It’s National Beer Day! If you were living in Los Gatos around 1900, you might have celebrated by pouring yourself a drink out of a bottle like this one. This bottle in our permanent collection was previously identified as a wine bottle, but upon further investigation, we found that it is, in fact, a beer bottle! This particular bottle was made by Rudolph Scherf, a San Jose resident who ran his own beer-bottling and distributing business out of his house on N. Sixth Street. Scherf worked with a variety of breweries, including the Fredericksburg Brewing Company, one of the earliest “craft” breweries in the South Bay.
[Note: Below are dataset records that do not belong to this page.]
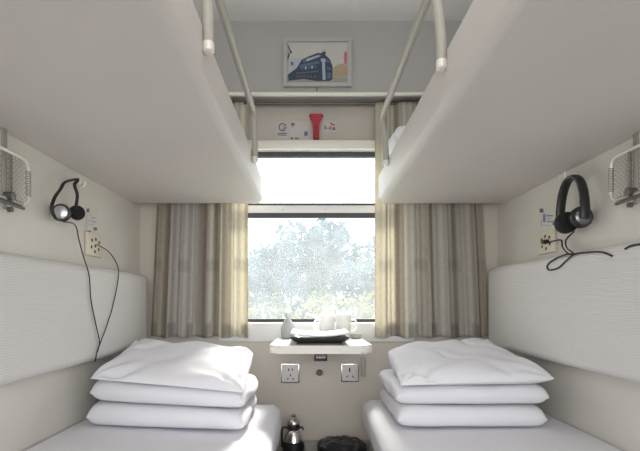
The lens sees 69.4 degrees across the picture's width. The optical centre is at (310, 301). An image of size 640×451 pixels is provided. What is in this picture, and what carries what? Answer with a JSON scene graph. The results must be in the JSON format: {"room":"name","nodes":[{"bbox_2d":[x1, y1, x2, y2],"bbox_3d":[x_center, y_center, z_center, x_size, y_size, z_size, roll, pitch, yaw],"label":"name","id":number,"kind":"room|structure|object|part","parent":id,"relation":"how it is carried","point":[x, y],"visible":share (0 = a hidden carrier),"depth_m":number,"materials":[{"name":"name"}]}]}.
{"room":"train carriage","nodes":[
{"label":"train carriage","id":0,"kind":"room"},
{"bbox_2d":[0,130,139,450],"bbox_3d":[-0.944,-0.220,1.385,0.060,2.420,2.170,0,0,0],"label":"wall","id":1,"kind":"structure","parent":0,"point":[35,409],"depth_m":1.63,"materials":[{"name":"beige paint"}]},
{"bbox_2d":[0,127,30,211],"bbox_3d":[-0.880,-0.384,1.309,0.033,0.243,0.289,0,0,0],"label":"wire rack","id":2,"kind":"object","parent":1,"relation":"attached to","point":[9,197],"visible":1,"depth_m":1.35,"materials":[{"name":"white metal"}]},
{"bbox_3d":[-0.884,-0.370,1.308,0.011,0.151,0.286,0,0,0],"label":"rack frame","id":3,"kind":"part","parent":2,"relation":"part of","materials":[{"name":"silver metal"}]},
{"bbox_2d":[0,252,146,384],"bbox_3d":[-0.879,0.046,1.400,0.068,0.376,2.000,0,0,0],"label":"backrest cushion","id":4,"kind":"object","parent":1,"relation":"attached to","point":[47,323],"visible":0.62,"depth_m":1.56,"materials":[{"name":"white fabric"}]},
{"bbox_2d":[68,178,85,187],"bbox_3d":[-0.889,-0.453,1.759,0.049,0.032,0.046,0,0,0],"label":"wall hook","id":5,"kind":"object","parent":1,"relation":"attached to","point":[70,184],"visible":0.73,"depth_m":1.75,"materials":[{"name":"silver metal"}]},
{"bbox_2d":[50,178,118,361],"bbox_3d":[-0.870,-0.117,1.793,0.077,0.701,0.465,0,0,2],"label":"headphones","id":6,"kind":"object","parent":1,"relation":"attached to","point":[60,212],"visible":1,"depth_m":1.72,"materials":[{"name":"black plastic"}]},
{"bbox_2d":[54,204,71,221],"bbox_3d":[-0.877,-0.314,1.625,0.063,0.062,0.037,0,0,0],"label":"ear cup","id":7,"kind":"object","parent":6,"relation":"on","point":[63,213],"depth_m":1.61,"materials":[{"name":"silver plastic"}]},
{"bbox_2d":[70,205,84,219],"bbox_3d":[-0.880,-0.336,1.739,0.048,0.056,0.053,0,0,0],"label":"ear cup","id":8,"kind":"object","parent":6,"relation":"on","point":[78,213],"depth_m":1.73,"materials":[{"name":"black plastic"}]},
{"bbox_3d":[-0.868,-0.029,1.829,0.070,0.525,0.393,0,0,0],"label":"cord","id":9,"kind":"part","parent":6,"relation":"part of","materials":[{"name":"black rubber"}]},
{"bbox_2d":[84,208,98,231],"bbox_3d":[-0.912,-0.344,1.923,0.001,0.125,0.132,0,0,0],"label":"sticker","id":10,"kind":"object","parent":1,"relation":"attached to","point":[91,219],"visible":1,"depth_m":1.92,"materials":[{"name":"white paper"}]},
{"bbox_2d":[85,231,102,257],"bbox_3d":[-0.907,-0.238,1.933,0.012,0.096,0.140,0,0,0],"label":"wall socket","id":11,"kind":"object","parent":1,"relation":"attached to","point":[91,239],"visible":0.98,"depth_m":1.92,"materials":[{"name":"beige plastic"}]},
{"bbox_2d":[0,0,262,203],"bbox_3d":[-0.568,-0.660,1.433,0.690,0.306,1.905,0,0,0],"label":"upper berth","id":12,"kind":"object","parent":1,"relation":"attached to","point":[132,97],"visible":1,"depth_m":1.17,"materials":[{"name":"white plastic"}]},
{"bbox_3d":[-0.239,-0.695,1.506,0.031,0.235,0.904,0,0,0],"label":"guard rail","id":13,"kind":"part","parent":12,"relation":"part of","materials":[{"name":"grey paint"}]},
{"bbox_2d":[140,105,496,439],"bbox_3d":[0.041,-0.220,2.505,2.029,2.420,0.070,0,0,0],"label":"wall","id":14,"kind":"structure","parent":0,"point":[324,405],"depth_m":2.47,"materials":[{"name":"beige paint"}]},
{"bbox_2d":[276,122,287,139],"bbox_3d":[-0.155,-0.914,2.468,0.062,0.099,0.001,0,0,0],"label":"sticker","id":15,"kind":"object","parent":14,"relation":"attached to","point":[281,127],"visible":1,"depth_m":2.47,"materials":[{"name":"grey"}]},
{"bbox_2d":[281,363,299,382],"bbox_3d":[-0.111,0.380,2.464,0.099,0.104,0.011,0,0,0],"label":"wall socket","id":16,"kind":"object","parent":14,"relation":"attached to","point":[290,372],"visible":1,"depth_m":2.46,"materials":[{"name":"white plastic"}]},
{"bbox_2d":[289,121,309,139],"bbox_3d":[-0.063,-0.914,2.468,0.110,0.101,0.001,0,0,0],"label":"sticker","id":17,"kind":"object","parent":14,"relation":"attached to","point":[298,130],"visible":1,"depth_m":2.47,"materials":[{"name":"grey"}]},
{"bbox_2d":[248,150,374,321],"bbox_3d":[0.030,-0.352,2.505,0.980,0.926,0.060,0,0,0],"label":"window","id":18,"kind":"structure","parent":14,"relation":"in","point":[259,210],"depth_m":2.48,"materials":[{"name":"white metal"}]},
{"bbox_3d":[0.030,-0.352,2.505,0.980,0.926,0.060,0,0,0],"label":"frame","id":19,"kind":"part","parent":18,"relation":"part of","materials":[{"name":"white"}]},
{"bbox_2d":[248,140,374,149],"bbox_3d":[0.030,-0.836,2.459,1.040,0.049,0.022,0,0,0],"label":"trim","id":20,"kind":"structure","parent":14,"relation":"attached to","point":[262,144],"depth_m":2.45,"materials":[{"name":"white plastic"}]},
{"bbox_2d":[232,102,396,104],"bbox_3d":[0.041,-1.047,2.437,1.899,0.014,0.014,0,0,0],"label":"rail","id":21,"kind":"object","parent":14,"relation":"attached to","point":[245,103],"visible":0.31,"depth_m":2.43,"materials":[{"name":"grey metal"}]},
{"bbox_2d":[151,102,247,337],"bbox_3d":[-0.587,-0.429,2.425,0.512,1.241,0.037,0,0,0],"label":"curtain","id":22,"kind":"object","parent":21,"relation":"hanging from","point":[200,282],"visible":0.62,"depth_m":2.43,"materials":[{"name":"beige fabric"}]},
{"bbox_2d":[375,102,488,338],"bbox_3d":[0.637,-0.429,2.426,0.602,1.241,0.036,0,0,0],"label":"curtain","id":23,"kind":"object","parent":21,"relation":"hanging from","point":[430,265],"visible":0.56,"depth_m":2.43,"materials":[{"name":"beige fabric"}]},
{"bbox_2d":[309,114,322,139],"bbox_3d":[0.027,-0.932,2.453,0.074,0.129,0.033,0,0,0],"label":"hammer","id":24,"kind":"object","parent":14,"relation":"attached to","point":[315,118],"visible":1,"depth_m":2.44,"materials":[{"name":"red plastic"}]},
{"bbox_2d":[219,323,413,341],"bbox_3d":[0.030,0.162,2.459,1.040,0.101,0.022,0,0,0],"label":"window sill","id":25,"kind":"structure","parent":14,"relation":"attached to","point":[257,332],"depth_m":2.45,"materials":[{"name":"white"}]},
{"bbox_2d":[283,37,351,90],"bbox_3d":[0.033,-1.204,2.339,0.344,0.262,0.022,0,0,0],"label":"framed picture","id":26,"kind":"object","parent":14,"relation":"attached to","point":[308,62],"visible":1,"depth_m":2.34,"materials":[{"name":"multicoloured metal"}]},
{"bbox_2d":[287,42,347,81],"bbox_3d":[0.033,-1.210,2.337,0.314,0.213,0.003,0,0,0],"label":"print","id":27,"kind":"object","parent":26,"relation":"attached to","point":[306,61],"depth_m":2.34,"materials":[{"name":"multicoloured paper"}]},
{"bbox_2d":[270,337,371,376],"bbox_3d":[0.055,0.292,2.230,0.473,0.209,0.480,0,0,0],"label":"folding table","id":28,"kind":"object","parent":14,"relation":"attached to","point":[281,345],"visible":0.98,"depth_m":2.00,"materials":[{"name":"white plastic"}]},
{"bbox_2d":[281,308,294,338],"bbox_3d":[-0.119,0.110,2.400,0.072,0.155,0.072,0,0,0],"label":"vase","id":29,"kind":"object","parent":28,"relation":"on","point":[287,325],"visible":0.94,"depth_m":2.38,"materials":[{"name":"white ceramic"}]},
{"bbox_2d":[290,334,349,343],"bbox_3d":[0.038,0.171,2.175,0.264,0.034,0.310,0,0,0],"label":"serving tray","id":30,"kind":"object","parent":28,"relation":"on","point":[340,339],"visible":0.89,"depth_m":2.04,"materials":[{"name":"grey plastic"}]},
{"bbox_2d":[290,329,348,336],"bbox_3d":[0.038,0.141,2.174,0.259,0.023,0.295,0,0,0],"label":"magazine","id":31,"kind":"object","parent":30,"relation":"on","point":[338,332],"visible":1,"depth_m":2.09,"materials":[{"name":"white paper"}]},
{"bbox_2d":[313,309,334,330],"bbox_3d":[0.075,0.110,2.390,0.103,0.155,0.086,0,0,35],"label":"teacup","id":32,"kind":"object","parent":28,"relation":"on","point":[326,320],"visible":0.81,"depth_m":2.35,"materials":[{"name":"white ceramic"}]},
{"bbox_3d":[0.083,0.053,2.385,0.086,0.040,0.086,0,0,0],"label":"lid","id":33,"kind":"part","parent":32,"relation":"part of","materials":[{"name":"white ceramic"}]},
{"bbox_2d":[335,308,356,336],"bbox_3d":[0.175,0.109,2.380,0.103,0.158,0.085,0,0,34],"label":"teacup","id":34,"kind":"object","parent":28,"relation":"on","point":[343,318],"visible":0.83,"depth_m":2.35,"materials":[{"name":"white ceramic"}]},
{"bbox_3d":[0.168,0.050,2.385,0.086,0.040,0.086,0,0,0],"label":"lid","id":35,"kind":"part","parent":34,"relation":"part of","materials":[{"name":"white ceramic"}]},
{"bbox_3d":[0.221,0.123,2.385,0.038,0.072,0.009,0,0,0],"label":"handle","id":36,"kind":"part","parent":34,"relation":"part of","materials":[{"name":"white ceramic"}]},
{"bbox_2d":[350,334,361,338],"bbox_3d":[0.230,0.177,2.360,0.060,0.022,0.060,0,0,0],"label":"dish","id":37,"kind":"object","parent":28,"relation":"on","point":[353,336],"visible":0.99,"depth_m":2.34,"materials":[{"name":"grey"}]},
{"bbox_2d":[276,440,368,450],"bbox_3d":[0.041,0.853,2.445,1.909,0.235,0.050,0,0,0],"label":"baseboard","id":38,"kind":"structure","parent":14,"relation":"attached to","point":[310,445],"depth_m":2.42,"materials":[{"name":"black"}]},
{"bbox_2d":[324,121,335,131],"bbox_3d":[0.101,-0.937,2.468,0.068,0.061,0.001,0,0,0],"label":"sticker","id":39,"kind":"object","parent":14,"relation":"attached to","point":[329,126],"visible":1,"depth_m":2.47,"materials":[{"name":"grey"}]},
{"bbox_2d":[201,21,461,101],"bbox_3d":[0.041,-1.248,2.410,1.909,0.365,0.120,0,0,0],"label":"wall","id":40,"kind":"structure","parent":14,"relation":"attached to","point":[377,46],"depth_m":2.35,"materials":[{"name":"white paint"}]},
{"bbox_2d":[228,92,423,95],"bbox_3d":[0.041,-1.057,2.351,1.909,0.016,0.022,0,0,0],"label":"trim","id":41,"kind":"structure","parent":40,"relation":"attached to","point":[230,93],"depth_m":2.34,"materials":[{"name":"white"}]},
{"bbox_2d":[341,363,358,381],"bbox_3d":[0.208,0.378,2.464,0.096,0.099,0.011,0,0,0],"label":"wall socket","id":42,"kind":"object","parent":14,"relation":"attached to","point":[349,371],"visible":1,"depth_m":2.46,"materials":[{"name":"white plastic"}]},
{"bbox_2d":[192,0,472,20],"bbox_3d":[0.000,-1.455,0.715,4.400,0.050,3.650,0,0,0],"label":"ceiling","id":43,"kind":"structure","parent":0,"point":[238,10],"depth_m":2.27,"materials":[{"name":"white paint"}]},
{"bbox_2d":[497,134,639,450],"bbox_3d":[1.025,-0.220,1.385,0.060,2.420,2.170,0,0,0],"label":"wall","id":44,"kind":"structure","parent":0,"point":[606,408],"depth_m":1.65,"materials":[{"name":"beige paint"}]},
{"bbox_2d":[378,0,639,203],"bbox_3d":[0.650,-0.676,1.433,0.688,0.338,1.905,0,0,0],"label":"upper berth","id":45,"kind":"object","parent":44,"relation":"attached to","point":[523,94],"visible":1,"depth_m":1.21,"materials":[{"name":"white plastic"}]},
{"bbox_2d":[388,126,405,155],"bbox_3d":[0.583,-0.764,2.200,0.426,0.115,0.275,0,0,0],"label":"pillow","id":46,"kind":"object","parent":45,"relation":"on","point":[395,136],"visible":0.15,"depth_m":2.08,"materials":[{"name":"white fabric"}]},
{"bbox_3d":[0.328,-0.724,1.630,0.043,0.243,0.905,0,0,0],"label":"guard rail","id":47,"kind":"part","parent":45,"relation":"part of","materials":[{"name":"grey paint"}]},
{"bbox_2d":[538,207,555,230],"bbox_3d":[0.993,-0.351,1.946,0.001,0.127,0.144,0,0,0],"label":"sticker","id":48,"kind":"object","parent":44,"relation":"attached to","point":[546,216],"visible":0.96,"depth_m":1.95,"materials":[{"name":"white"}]},
{"bbox_2d":[538,228,556,254],"bbox_3d":[0.988,-0.251,1.935,0.012,0.096,0.140,0,0,0],"label":"wall socket","id":49,"kind":"object","parent":44,"relation":"attached to","point":[551,234],"visible":0.86,"depth_m":1.92,"materials":[{"name":"beige plastic"}]},
{"bbox_2d":[489,240,639,382],"bbox_3d":[0.953,0.028,1.400,0.082,0.409,2.000,0,0,0],"label":"backrest cushion","id":50,"kind":"object","parent":44,"relation":"attached to","point":[584,313],"visible":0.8,"depth_m":1.59,"materials":[{"name":"white fabric"}]},
{"bbox_2d":[624,243,639,249],"bbox_3d":[0.911,-0.153,1.258,0.010,0.022,0.161,0,0,0],"label":"cable","id":51,"kind":"object","parent":50,"relation":"on","point":[637,244],"visible":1,"depth_m":1.31,"materials":[{"name":"black rubber"}]},
{"bbox_2d":[558,171,576,181],"bbox_3d":[0.970,-0.475,1.748,0.049,0.032,0.046,0,0,0],"label":"wall hook","id":52,"kind":"object","parent":44,"relation":"attached to","point":[575,172],"visible":0.53,"depth_m":1.75,"materials":[{"name":"silver metal"}]},
{"bbox_2d":[541,174,612,270],"bbox_3d":[0.945,-0.289,1.659,0.088,0.343,0.530,0,0,0],"label":"headphones","id":53,"kind":"object","parent":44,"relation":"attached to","point":[581,216],"visible":1,"depth_m":1.65,"materials":[{"name":"black plastic"}]},
{"bbox_2d":[554,212,575,233],"bbox_3d":[0.949,-0.295,1.721,0.080,0.080,0.045,0,0,0],"label":"ear cup","id":54,"kind":"object","parent":53,"relation":"on","point":[562,225],"depth_m":1.70,"materials":[{"name":"black plastic"}]},
{"bbox_3d":[0.941,-0.187,1.655,0.081,0.138,0.522,0,0,0],"label":"cord","id":55,"kind":"part","parent":53,"relation":"part of","materials":[{"name":"black rubber"}]},
{"bbox_2d":[568,206,592,227],"bbox_3d":[0.949,-0.298,1.623,0.076,0.076,0.038,0,0,0],"label":"ear cup","id":56,"kind":"object","parent":53,"relation":"on","point":[581,216],"depth_m":1.61,"materials":[{"name":"silver plastic"}]},
{"bbox_2d":[608,133,639,207],"bbox_3d":[0.961,-0.395,1.339,0.033,0.221,0.310,0,0,0],"label":"wire rack","id":57,"kind":"object","parent":44,"relation":"attached to","point":[633,193],"visible":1,"depth_m":1.39,"materials":[{"name":"white metal"}]},
{"bbox_3d":[0.000,1.000,0.715,4.400,0.060,3.650,0,0,0],"label":"floor","id":58,"kind":"structure","parent":0,"visible":0},
{"bbox_2d":[25,405,281,450],"bbox_3d":[-0.521,0.721,1.330,0.779,0.499,1.760,0,0,0],"label":"lower berth","id":59,"kind":"object","parent":58,"relation":"on","point":[262,431],"visible":0.59,"depth_m":1.63,"materials":[{"name":"white fabric"}]},
{"bbox_2d":[86,394,256,429],"bbox_3d":[-0.545,0.427,1.919,0.628,0.088,0.527,0,0,0],"label":"quilt","id":60,"kind":"object","parent":59,"relation":"on","point":[104,412],"visible":0.59,"depth_m":1.70,"materials":[{"name":"white fabric"}]},
{"bbox_2d":[90,374,257,406],"bbox_3d":[-0.534,0.342,1.925,0.610,0.098,0.513,0,0,0],"label":"quilt","id":61,"kind":"object","parent":60,"relation":"on","point":[106,390],"visible":0.57,"depth_m":1.70,"materials":[{"name":"white fabric"}]},
{"bbox_2d":[90,338,252,392],"bbox_3d":[-0.532,0.244,1.910,0.596,0.152,0.563,0,0,0],"label":"pillow","id":62,"kind":"object","parent":61,"relation":"on","point":[191,364],"visible":1,"depth_m":1.76,"materials":[{"name":"white fabric"}]},
{"bbox_2d":[281,413,304,450],"bbox_3d":[-0.093,0.768,2.345,0.120,0.404,0.112,0,0,0],"label":"flask","id":63,"kind":"object","parent":58,"relation":"on","point":[293,440],"visible":0.99,"depth_m":2.31,"materials":[{"name":"silver metal"}]},
{"bbox_3d":[-0.093,0.678,2.345,0.118,0.104,0.074,0,0,0],"label":"handle","id":64,"kind":"part","parent":63,"relation":"part of","materials":[{"name":"black plastic"}]},
{"bbox_2d":[317,435,366,450],"bbox_3d":[0.152,0.816,2.260,0.243,0.307,0.243,0,0,0],"label":"waste bin","id":65,"kind":"object","parent":58,"relation":"on","point":[344,442],"visible":1,"depth_m":2.21,"materials":[{"name":"grey plastic"}]},
{"bbox_2d":[362,400,621,450],"bbox_3d":[0.620,0.721,1.390,0.742,0.499,1.880,0,0,0],"label":"lower berth","id":66,"kind":"object","parent":58,"relation":"on","point":[384,432],"visible":0.63,"depth_m":1.64,"materials":[{"name":"white fabric"}]},
{"bbox_2d":[380,388,546,426],"bbox_3d":[0.604,0.429,1.950,0.570,0.083,0.510,0,0,0],"label":"quilt","id":67,"kind":"object","parent":66,"relation":"on","point":[425,415],"visible":0.58,"depth_m":1.71,"materials":[{"name":"white fabric"}]},
{"bbox_2d":[378,369,548,403],"bbox_3d":[0.603,0.346,1.954,0.587,0.080,0.507,0,0,0],"label":"quilt","id":68,"kind":"object","parent":67,"relation":"on","point":[473,393],"visible":0.58,"depth_m":1.71,"materials":[{"name":"white fabric"}]},
{"bbox_2d":[388,338,553,384],"bbox_3d":[0.610,0.235,1.940,0.568,0.138,0.540,0,0,0],"label":"pillow","id":69,"kind":"object","parent":68,"relation":"on","point":[468,361],"visible":1,"depth_m":1.76,"materials":[{"name":"white fabric"}]},
{"label":"outside","id":70,"kind":"structure","parent":0,"visible":0},
{"bbox_3d":[0.000,2.170,36.800,80.000,0.200,66.400,0,0,0],"label":"ground","id":71,"kind":"structure","parent":70,"visible":0},
{"bbox_2d":[248,291,263,318],"bbox_3d":[-0.871,0.950,6.911,1.050,2.305,0.916,0,0,0],"label":"bush","id":72,"kind":"object","parent":71,"relation":"on","point":[252,314],"visible":0.03,"depth_m":6.97,"materials":[{"name":"green plant"}]},
{"bbox_2d":[248,254,266,316],"bbox_3d":[-2.941,-0.064,19.815,3.693,4.370,3.133,0,0,0],"label":"tree","id":73,"kind":"object","parent":71,"relation":"on","point":[249,271],"visible":0.04,"depth_m":19.24,"materials":[{"name":"green plant"}]},
{"bbox_2d":[254,291,305,318],"bbox_3d":[-0.526,0.944,8.504,1.158,2.319,1.130,0,0,0],"label":"bush","id":74,"kind":"object","parent":71,"relation":"on","point":[279,312],"visible":0.13,"depth_m":8.44,"materials":[{"name":"green plant"}]},
{"bbox_2d":[248,241,312,318],"bbox_3d":[-1.144,-0.014,16.201,2.889,4.277,2.299,0,0,-29],"label":"tree","id":75,"kind":"object","parent":71,"relation":"on","point":[267,272],"visible":0.66,"depth_m":15.88,"materials":[{"name":"green plant"}]},
{"bbox_2d":[288,294,336,318],"bbox_3d":[-0.087,0.995,6.193,0.864,2.214,1.105,0,0,-15],"label":"bush","id":76,"kind":"object","parent":71,"relation":"on","point":[312,304],"visible":0.03,"depth_m":6.12,"materials":[{"name":"green plant"}]},
{"bbox_2d":[274,218,355,318],"bbox_3d":[0.105,-0.148,12.907,2.344,4.548,2.289,0,0,0],"label":"tree","id":77,"kind":"object","parent":71,"relation":"on","point":[325,269],"visible":0.94,"depth_m":12.70,"materials":[{"name":"green plant"}]},
{"bbox_2d":[299,289,359,318],"bbox_3d":[0.435,0.924,8.629,1.379,2.359,1.010,0,0,0],"label":"bush","id":78,"kind":"object","parent":71,"relation":"on","point":[336,300],"visible":0.16,"depth_m":8.60,"materials":[{"name":"green plant"}]},
{"bbox_2d":[338,242,374,318],"bbox_3d":[1.884,-0.036,16.530,3.148,4.326,2.115,0,0,35],"label":"tree","id":79,"kind":"object","parent":71,"relation":"on","point":[363,280],"visible":0.45,"depth_m":16.39,"materials":[{"name":"green plant"}]},
{"bbox_2d":[347,287,374,318],"bbox_3d":[0.964,0.915,7.012,1.042,2.375,1.186,0,0,0],"label":"bush","id":80,"kind":"object","parent":71,"relation":"on","point":[371,310],"visible":0.06,"depth_m":6.96,"materials":[{"name":"green plant"}]},
{"bbox_2d":[367,234,374,268],"bbox_3d":[3.943,-0.636,19.727,3.084,5.538,3.499,0,0,0],"label":"tree","id":81,"kind":"object","parent":71,"relation":"on","point":[373,237],"visible":0.02,"depth_m":20.01,"materials":[{"name":"green plant"}]}
]}
Prevailing public sentiment toward beer, at the turn of the 20th century, was very different from today’s. In 1904, The Ladies’ Home Journal endorsed beer as a more suitable substitute to patent medicines, stating “A mother who would hold up her hands in holy horror at the thought of her child drinking a glass of beer, which contains from two to five per cent of alcohol, gives to that child with her own hands a patent medicine that contains from seventeen to forty-four per cent of alcohol.”
Although The Ladies’ Home Journal was partial to Budweiser - as it “contains only 3 89/100 per cent of alcohol. It is better than pure water because of the nourishing qualities of malt and the tonic properties of hops” - San Jose and the surrounding areas had a number of their own “healthy” brews, including the ones Rudolph Scherf bottled and distributed.